The Battle of Burton Bridge was fought between Thomas, 2nd Earl of Lancaster and his cousin King Edward II of England during the Despenser War, from 7 to 10 March 1322. Edward's army was proceeding northwards to engage Lancaster, having defeated his Marcher Lord allies in Wales. Lancaster fortified the bridge at Burton upon Trent, an important crossing of the River Trent, in an attempt to prevent the King from proceeding. Edward arrived at nearby Cauldwell on 7 March 1322 and intended to use the ford at Walton-on-Trent to cross the river and outflank Lancaster. Edward was delayed for three days by floodwaters, during which time some of his force was deployed opposite Lancaster's men at the bridge.

On 10 March 1322 Edward's main force crossed the river at Walton and proceeded to the south side of Burton. Lancaster moved his men outside the town, intending to face the King in open battle, but withdrew northwards when he saw that he was heavily outnumbered. Lancaster was pursued closely by the King's men and eventually captured at the Battle of Boroughbridge; he was later executed on the King's orders. Lancaster's defeat removed the immediate threat to Edward's rule, but the King continued to prove unpopular with his barons, and in 1327 was forced to abdicate the throne in favour of his son Edward III.

== Background ==
Thomas, Earl of Lancaster had long been an enemy of the King, alienated by his practice of promoting young favourites (and alleged lovers) such as Piers Gaveston, 1st Earl of Cornwall, who had at one stage been made regent in Edward's absence. Lancaster further demonstrated his disapproval of the King by his refusal to assist Edward in his Scottish campaigns, including the decisive defeat at the Battle of Bannockburn. The resulting raids by the Scottish on Northern England forced Edward to concede to demands from his barons for the kingdom to be governed by a council led by the Earl and to submit to the restrictions on royal power laid out in the Ordinances of 1311. Shortly afterwards Lancaster captured and executed Gaveston after an attack upon Scarborough Castle. The new baronial council demonstrated itself no more suited to rule than the King by failing to prevent the loss of Berwick-upon-Tweed to the Scots in 1318.

Edward continued to alienate the Barons by promoting young men such as Hugh Despenser the Younger, a known enemy of Lancaster's. In 1318 Lancaster met with Archbishop of Dublin Alexander de Bicknor and two bishops at Horninglow, now a suburb of Burton upon Trent, in initial negotiations that resulted in the signing of the Treaty of Leake, an attempt to reconcile the King and his barons.
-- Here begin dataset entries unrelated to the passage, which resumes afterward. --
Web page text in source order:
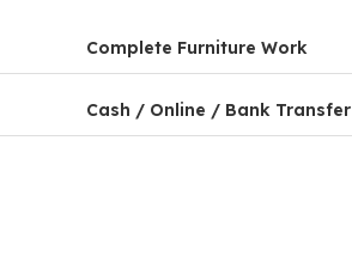
Complete Furniture Work
Cash / Online / Bank Transfer
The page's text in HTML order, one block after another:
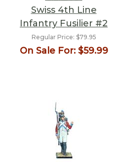
Swiss 4th Line
Infantry Fusilier #2
Regular Price: $79.95
On Sale For:$59.99
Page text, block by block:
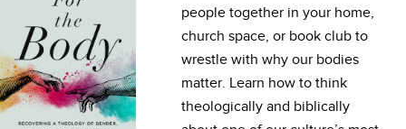
people together in your home,
church space, or book club to
wrestle with why our bodies
matter. Learn how to think
theologically and biblically
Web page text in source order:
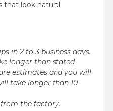
that look natural.
in 2 to 3 business days.
longer than stated
estimates and you will
take longer than 10
from the factory.
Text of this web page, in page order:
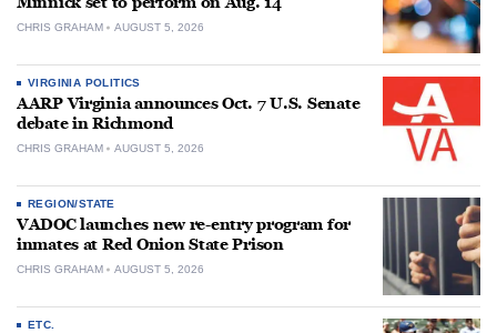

However such co-operation was short-lived as Despenser's continued rise threatened the holdings of the Welsh Marcher Lords and in 1321 Lancaster joined them in an outright rebellion against Edward.

== Battle ==
Edward acted quickly against the Marcher Lords, defeating them easily due to a lack of co-ordination amongst them, before moving north to confront Lancaster. The Earl moved from his base at Pontefract, West Yorkshire to block the strategically important crossing of the River Trent at Burton. He arrived in early March 1322, having lost much of his stores to floods en route, and set about fortifying the western end of the bridge, a 36-arch stone structure that was 515 yd long and just 15 ft wide. Lancaster sent out men to prevent the King from crossing the Trent elsewhere and outmanoeuvring him. Two such men were John de Myner, master forester of Needwood Forest, and Richard de Holland, who broke the bridges at Wychnor and Hamstall Ridware. De Holland was later fined 40 shillings by the King for his actions. De Holland's kinsman Lord Robert de Holland had long been a supporter of Lancaster, was said to be his closest friend, and had raised troops for him to send against the King's men in Cheshire. However, on 4 March de Holland received a secret order from the King to join him against Lancaster which he seems to have obeyed, forming a body of troops at Ravensdale Park in Derbyshire ostensibly to reinforce Lancaster's army at Burton.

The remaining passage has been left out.